The establishment of a new dynasty From the beginning of the eighteenth century Spanish music theatre was distinguished by two features above all: the literary and musical tradition of the previous century, especially the plays (‘comedias’, ‘zarzuelas’ and operas) of Pedro Calderon de la Barca (1600–81); and the dynastic change from the House of Habsburg to the House of Bourbon and the subsequent War of the Spanish Succession ( c . 1703–14). For Spain, this was not simply a war between European powers such as France, England and Austria, but rather a civil war, in which parts of the population and nobility favoured the young Bourbon King Philip V, grandson of Louis XIV of France, while others supported the Habsburg pretender Archduke Charles (later Emperor Charles VI). These internal conflicts could not fail to affect the political, social and cultural order of the relatively young Spanish state, which was still moving tentatively towards its own national identity. Indeed, the War of the Spanish Succession had consequences that affected not only the territorial shape of Spain, but also the state’s very identity.

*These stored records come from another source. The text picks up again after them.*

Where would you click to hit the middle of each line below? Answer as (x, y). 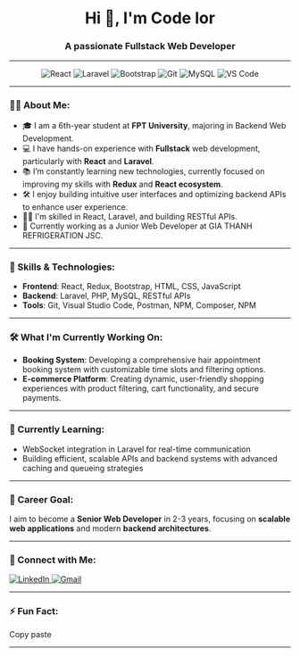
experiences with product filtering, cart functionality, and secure (140, 388)
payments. (42, 398)
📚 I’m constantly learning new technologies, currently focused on (143, 171)
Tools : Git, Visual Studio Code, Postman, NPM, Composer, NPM (139, 305)
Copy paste (30, 634)
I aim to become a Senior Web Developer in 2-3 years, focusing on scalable (150, 519)
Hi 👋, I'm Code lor (150, 18)
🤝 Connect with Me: (53, 560)
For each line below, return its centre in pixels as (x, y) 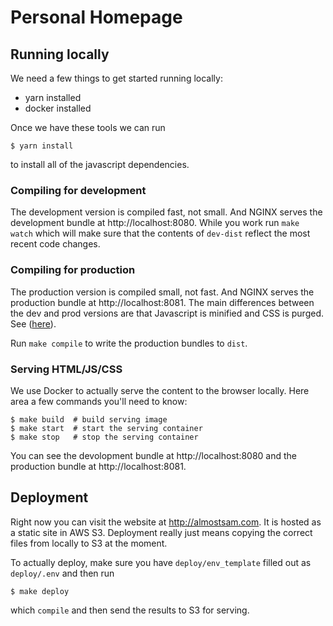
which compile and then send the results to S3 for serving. (130, 610)
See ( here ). (33, 323)
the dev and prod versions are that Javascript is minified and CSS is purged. (167, 313)
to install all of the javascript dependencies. (100, 164)
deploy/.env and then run (62, 573)
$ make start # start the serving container (106, 428)
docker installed (58, 108)
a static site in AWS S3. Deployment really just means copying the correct (161, 532)
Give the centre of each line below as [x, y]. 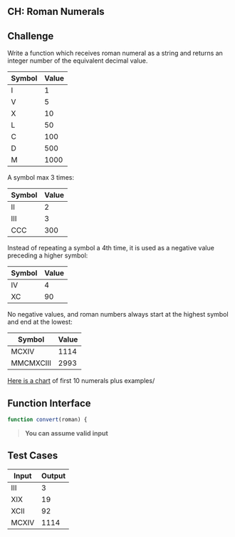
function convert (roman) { [47, 420]
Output [54, 476]
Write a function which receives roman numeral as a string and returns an [115, 53]
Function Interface [49, 403]
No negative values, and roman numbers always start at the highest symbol [118, 314]
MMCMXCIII [31, 363]
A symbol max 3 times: [41, 178]
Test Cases [33, 456]
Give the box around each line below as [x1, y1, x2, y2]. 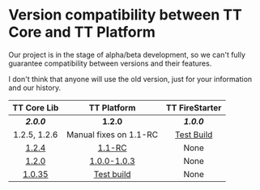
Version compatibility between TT [8, 6, 243, 24]
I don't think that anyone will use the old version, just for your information [8, 74, 253, 84]
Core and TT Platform [8, 23, 156, 41]
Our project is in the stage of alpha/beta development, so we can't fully [8, 50, 245, 59]
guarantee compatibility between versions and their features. [8, 58, 212, 68]
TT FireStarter [165, 101, 222, 113]
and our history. [8, 83, 62, 93]
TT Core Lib [12, 101, 59, 113]
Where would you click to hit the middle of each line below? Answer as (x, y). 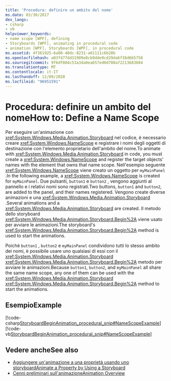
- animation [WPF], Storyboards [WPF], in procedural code (70, 48)
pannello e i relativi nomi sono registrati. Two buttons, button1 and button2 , (84, 186)
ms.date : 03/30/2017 (27, 15)
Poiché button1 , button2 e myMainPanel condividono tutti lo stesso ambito (83, 245)
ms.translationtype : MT (31, 67)
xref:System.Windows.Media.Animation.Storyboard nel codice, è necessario (86, 137)
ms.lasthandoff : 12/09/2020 (35, 77)
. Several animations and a (33, 203)
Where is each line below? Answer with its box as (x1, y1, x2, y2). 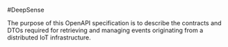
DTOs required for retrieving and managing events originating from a (7, 27, 204, 34)
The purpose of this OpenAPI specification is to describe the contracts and (7, 19, 222, 27)
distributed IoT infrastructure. (7, 33, 92, 42)
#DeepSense (7, 6, 44, 14)
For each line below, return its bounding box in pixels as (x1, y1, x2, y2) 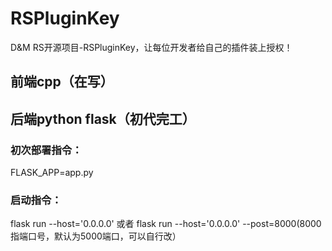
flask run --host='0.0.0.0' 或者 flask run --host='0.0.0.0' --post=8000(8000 (10, 218, 322, 230)
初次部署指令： (10, 143, 83, 157)
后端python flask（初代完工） (10, 110, 196, 127)
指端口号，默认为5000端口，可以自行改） (10, 230, 182, 242)
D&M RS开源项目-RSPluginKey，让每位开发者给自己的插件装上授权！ (10, 41, 293, 53)
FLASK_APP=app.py (10, 167, 94, 179)
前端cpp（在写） (10, 73, 114, 91)
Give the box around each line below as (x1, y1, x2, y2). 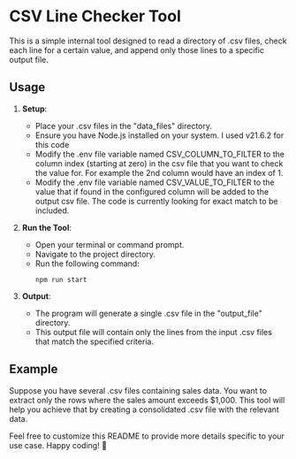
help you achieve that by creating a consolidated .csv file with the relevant (9, 404, 280, 415)
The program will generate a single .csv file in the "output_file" (34, 308, 262, 318)
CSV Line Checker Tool (9, 6, 181, 27)
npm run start (34, 275, 87, 284)
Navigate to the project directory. (34, 249, 156, 259)
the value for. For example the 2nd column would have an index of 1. (34, 167, 284, 178)
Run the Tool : (21, 222, 72, 233)
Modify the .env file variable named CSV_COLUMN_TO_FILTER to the (34, 149, 285, 159)
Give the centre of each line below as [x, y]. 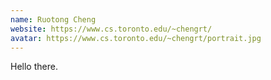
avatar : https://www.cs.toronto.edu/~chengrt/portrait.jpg [136, 38]
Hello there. [34, 67]
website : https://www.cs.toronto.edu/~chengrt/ [111, 29]
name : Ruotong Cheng [53, 19]
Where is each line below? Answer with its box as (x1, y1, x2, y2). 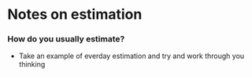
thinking (18, 60, 46, 69)
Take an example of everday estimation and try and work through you (18, 51, 245, 60)
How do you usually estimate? (7, 34, 125, 45)
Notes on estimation (7, 5, 143, 24)
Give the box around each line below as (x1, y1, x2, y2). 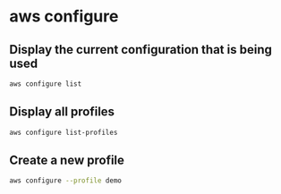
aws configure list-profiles (9, 128, 118, 137)
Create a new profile (9, 152, 125, 167)
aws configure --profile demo (9, 176, 123, 185)
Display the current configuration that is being (9, 42, 273, 57)
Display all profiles (9, 105, 115, 120)
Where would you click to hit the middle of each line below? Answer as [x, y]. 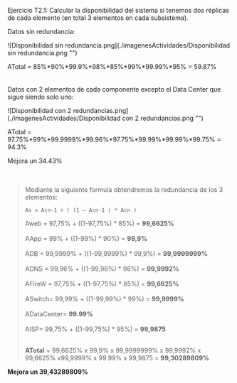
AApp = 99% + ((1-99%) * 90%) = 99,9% [86, 238]
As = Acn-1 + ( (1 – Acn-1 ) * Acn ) [81, 210]
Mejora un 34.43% [35, 161]
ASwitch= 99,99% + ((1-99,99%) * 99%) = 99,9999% [105, 299]
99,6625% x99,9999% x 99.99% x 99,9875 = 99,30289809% [117, 358]
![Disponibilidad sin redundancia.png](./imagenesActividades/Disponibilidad [119, 45]
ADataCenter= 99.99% [59, 314]
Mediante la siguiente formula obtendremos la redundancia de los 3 [124, 190]
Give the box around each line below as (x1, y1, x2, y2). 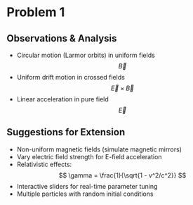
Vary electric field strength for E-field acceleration (16, 152, 162, 161)
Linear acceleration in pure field (16, 95, 109, 103)
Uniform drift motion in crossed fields (16, 73, 126, 81)
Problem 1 (6, 4, 65, 20)
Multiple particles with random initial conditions (16, 190, 154, 198)
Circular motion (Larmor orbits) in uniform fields (16, 51, 155, 59)
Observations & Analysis (6, 32, 117, 44)
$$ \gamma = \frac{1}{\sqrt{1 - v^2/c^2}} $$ (58, 170, 187, 180)
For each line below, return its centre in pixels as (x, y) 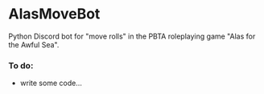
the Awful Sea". (34, 44)
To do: (21, 65)
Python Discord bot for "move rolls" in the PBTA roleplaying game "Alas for (132, 36)
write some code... (51, 83)
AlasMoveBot (54, 14)
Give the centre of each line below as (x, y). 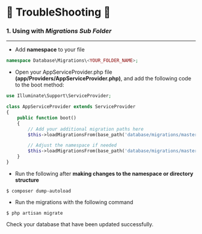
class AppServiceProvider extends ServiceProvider (71, 107)
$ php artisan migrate (35, 213)
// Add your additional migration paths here (86, 129)
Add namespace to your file (50, 50)
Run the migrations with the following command (74, 202)
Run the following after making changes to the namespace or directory (104, 173)
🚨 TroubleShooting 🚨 (59, 12)
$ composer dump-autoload (38, 191)
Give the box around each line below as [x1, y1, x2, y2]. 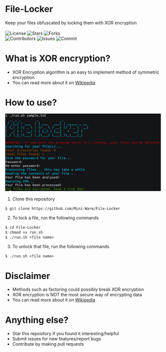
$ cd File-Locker [5, 225, 41, 230]
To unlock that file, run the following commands [12, 243, 110, 250]
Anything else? [5, 314, 69, 325]
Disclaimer [5, 270, 50, 281]
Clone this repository [12, 196, 55, 202]
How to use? [5, 97, 57, 108]
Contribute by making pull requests [12, 341, 84, 347]
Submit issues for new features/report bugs [12, 336, 101, 342]
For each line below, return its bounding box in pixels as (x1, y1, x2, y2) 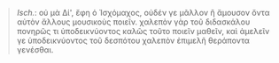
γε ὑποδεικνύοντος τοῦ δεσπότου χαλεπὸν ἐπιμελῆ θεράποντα (16, 35, 250, 45)
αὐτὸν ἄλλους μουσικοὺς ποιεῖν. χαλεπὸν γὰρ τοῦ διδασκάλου (16, 17, 251, 27)
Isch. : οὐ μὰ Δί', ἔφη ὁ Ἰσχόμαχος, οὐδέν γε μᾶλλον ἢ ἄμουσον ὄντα (16, 8, 270, 17)
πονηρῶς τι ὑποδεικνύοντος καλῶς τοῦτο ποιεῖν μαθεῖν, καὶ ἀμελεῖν (16, 26, 270, 36)
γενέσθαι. (16, 45, 54, 55)
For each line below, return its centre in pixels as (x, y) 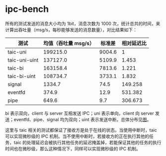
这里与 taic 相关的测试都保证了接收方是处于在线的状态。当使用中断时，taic (81, 130)
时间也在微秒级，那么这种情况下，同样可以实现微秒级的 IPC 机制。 (73, 149)
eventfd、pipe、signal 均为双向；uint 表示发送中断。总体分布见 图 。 (83, 119)
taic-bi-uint (22, 76)
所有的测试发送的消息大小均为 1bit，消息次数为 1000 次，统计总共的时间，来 (83, 23)
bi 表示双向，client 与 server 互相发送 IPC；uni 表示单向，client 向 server (80, 113)
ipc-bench (27, 9)
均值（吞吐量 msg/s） (69, 43)
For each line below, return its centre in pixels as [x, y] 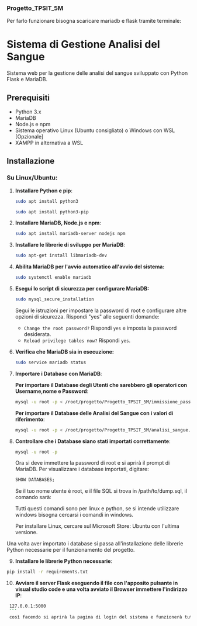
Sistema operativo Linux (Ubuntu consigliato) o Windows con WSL [95, 130]
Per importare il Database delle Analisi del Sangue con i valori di [94, 413]
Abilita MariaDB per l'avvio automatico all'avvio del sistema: [90, 267]
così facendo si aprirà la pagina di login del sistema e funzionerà [96, 617]
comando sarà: [33, 497]
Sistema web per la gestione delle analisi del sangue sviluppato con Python [97, 73]
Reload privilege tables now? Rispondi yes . [77, 340]
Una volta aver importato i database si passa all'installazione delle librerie [95, 544]
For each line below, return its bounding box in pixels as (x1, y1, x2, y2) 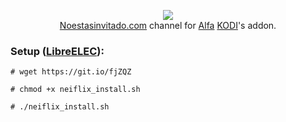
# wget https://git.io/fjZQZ (10, 67, 132, 77)
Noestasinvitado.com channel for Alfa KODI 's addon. (59, 20, 277, 31)
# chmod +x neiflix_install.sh (10, 85, 141, 95)
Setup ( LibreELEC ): (10, 44, 105, 58)

Dynastic succession, for example, had turned out to be a problem solvable not by reason or law but only by force, and affected the legitimacy of the Bourbon King of Spain (who was only accepted by the Viennese court as late as 1748 in the Treaty of Aix-la-Chapelle); similarly affected were claims to the thrones of Naples and Sicily, which were occupied from 1707 (Naples) and 1713 (Sicily) by a Habsburg Viceroy, and from 1734 and 1735 by a Bourbon King, the Spanish infante Charles (later Spanish King Charles III).